Ultimately, I have no one to blame but myself.
There were plenty of periods during my life -- namely, in my late teens and early 20s -- when I was perpetually strapped for cash. As such, I tend to be sympathetic to other people who are going through tough times financially.
Years ago, I had a friend who had lost her job and was struggling to piece together a career after the fact. Although she had a college degree and decent experience, following her layoff, she didn't want to return to her former line of work. Instead, she wanted to explore her options. That meant taking a string of low-paying gigs while she found her bearings.
At one point, she told me she had depleted her savings account and was racking up credit card debt just to stay afloat. Her parents had helped her out with a few months of rent, but it wasn't enough to pay for things like food and essentials.

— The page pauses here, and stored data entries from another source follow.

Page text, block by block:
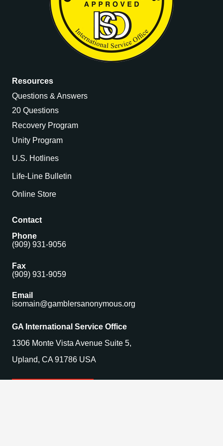
Resources
Questions & Answers
20 Questions
Recovery Program
Unity Program
U.S. Hotlines
Life-Line Bulletin
Online Store
Contact
Phone
(909) 931-9056
Fax
(909) 931-9059
Email
isomain@gamblersanonymous.org
GA International Service Office
1306 Monte Vista Avenue Suite 5,
Upland, CA 91786 USA

I didn't have a ton of money at the time -- I was in my 20s and wasn't all that financially secure. But I was in much better shape than she was. So I offered her a small loan of $500. I figured it would maybe be enough to cover a few weeks of groceries and bills so she wouldn't wind up with a whopping credit card balance.
In the end, though, I regretted lending her that money -- not because she didn't pay it back, but because I didn't go about it the smart way. In fact, I made a few mistakes in the process of giving out that loan that I hope to never repeat.
Where I went wrong with the loan
When I loaned my friend money, I did so knowing full well that it might take some time to get repaid. I was okay with that. But I never put that loan in writing, and that made me feel uneasy from the start.
I guess my logic for not documenting that loan was that I didn't want my friend to feel weird. And to be clear, I was never going to charge interest on it. But I should've put together some type of formal document for my own peace of mind -- even if it would've added more awkwardness.
That was my first mistake. My second mistake was making assumptions about what my friend was going to use the money for.
I had assumed she'd use it for essential bills only. But when I found out that she'd gone to dinner with mutual friends a week after accepting that money, I was annoyed. My intent in giving her that cash was to help her cover bills she couldn’t afford -- not make it possible for her to splurge. Adding to my aggravation was the fact that I was trying to be very frugal those days, so dining out was a true luxury for me.
When things nearly came to a head
About a month after lending my friend money, I tried to casually bring up the topic of getting repaid. My friend expressed her gratitude for getting that loan -- but made no mention of a repayment date.
That made me feel awkward. As such, I actually started avoiding her in the following weeks, mostly because I just didn't know how to handle the situation.
Eventually, I got repaid. And when my friend gave me my money back, she did so graciously -- she dropped off an envelope with a hand-written thank you note, along with a treat from a local bakery. And from there, things immediately got less awkward, which I was extremely grateful for.
Lending money to a friend can be tricky. In my case, I'll be the first to admit that I didn't handle the situation well. I realize I had no right to expect to be repaid quickly if that was never discussed, and I also had no right to judge my friend for spending money on things like dinner at a restaurant just because she owed me some cash.
But going forward, if I find myself in a position of having to lend money to a friend, I plan to approach it differently. First, I'll draw up a loan document, albeit a basic one, so there's a record of the transaction and, ideally, an end date for getting repaid. Second, I'll do a better job of walking away, so to speak, after giving that loan -- meaning, telling myself that it's not my business how that money is spent.
Thankfully, what could've been a disastrous situation turned out okay for both parties involved. My friend got the lift she needed to get through a rocky period, and I got my money back and didn't wreck a friendship -- even though I easily came close.